Titti Postiglione: protezione civile e social media, il rischio di comunicare

Lunedì 18 novembre 2013, a poche ore dalla giornata di studi sui social media organizzata dal Dipartimento della Protezione civile a Roma, è esplosa la tragedia della Sardegna. Un disastro idrogeologico segnato oltre che dalle vittime e dai danni materiali, anche dalle polemiche sulle dinamiche della comunicazione e i meccanismi di allertamento di comuni e popolazione. Proprio quei temi di cui si era parlato venerdì 15  in via Vitorchiano nel corso di “La protezione civile e i social media: comunicare il rischio e il rischio di comunicare”, la giornata (ispirata alle “Lezioni americane” di Italo Calvino) organizzata da Titti Postiglione e sostenuta dal capo dipartimento Franco Gabrielli per estendere il dibattito sulla cultura di protezione civile anche all’utilizzo dei social media e avvicinare il sistema nazionale al tema della comunicazione “social” delle emergenze, analizzandone i rischi e le potenzialità, verificando le esperienze italiane di maggior successo e abbozzando un ruolo per il Dipartimento stesso.

Una «prima tappa per fare sistema» come l’ha definita la stessa responsabile Comunicazione del Dipartimento.
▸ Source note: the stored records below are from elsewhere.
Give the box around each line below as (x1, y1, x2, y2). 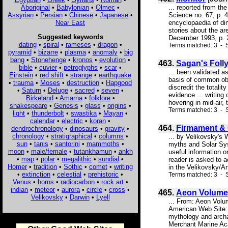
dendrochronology (11, 124, 63, 132)
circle (87, 185, 102, 193)
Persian (40, 11, 63, 19)
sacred (74, 86, 95, 94)
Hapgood (106, 78, 132, 87)
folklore (89, 94, 110, 102)
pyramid (8, 48, 32, 56)
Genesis (53, 101, 78, 109)

Occasione per accelerare il processo di costruzione di quella “social protezione civile” che in altri Stati risulta certamente più avanti e soprattutto stimolo a “fare presto” per recuperare il tempo perduto. Come ha spiegato il filosofo Maurizio Ferraris, professore dell’Università di Torino, il vero potere dei governi e degli eserciti è sempre stato nel controllo degli strumenti di comunicazione. Interrogarsi oggi sul ruolo dei “nuovi mass media” quali in effetti sono i social network, significa dunque far avanzare la protezione civile sul fronte della comunicazione in un contesto come quello italiano dove le emergenze differiscono profondamente da territorio a territorio e dove il sistema, fatto di sindaci, istituzioni e tantissimi volontari, cerca una sua via anche nella comunicazione in tempo reale.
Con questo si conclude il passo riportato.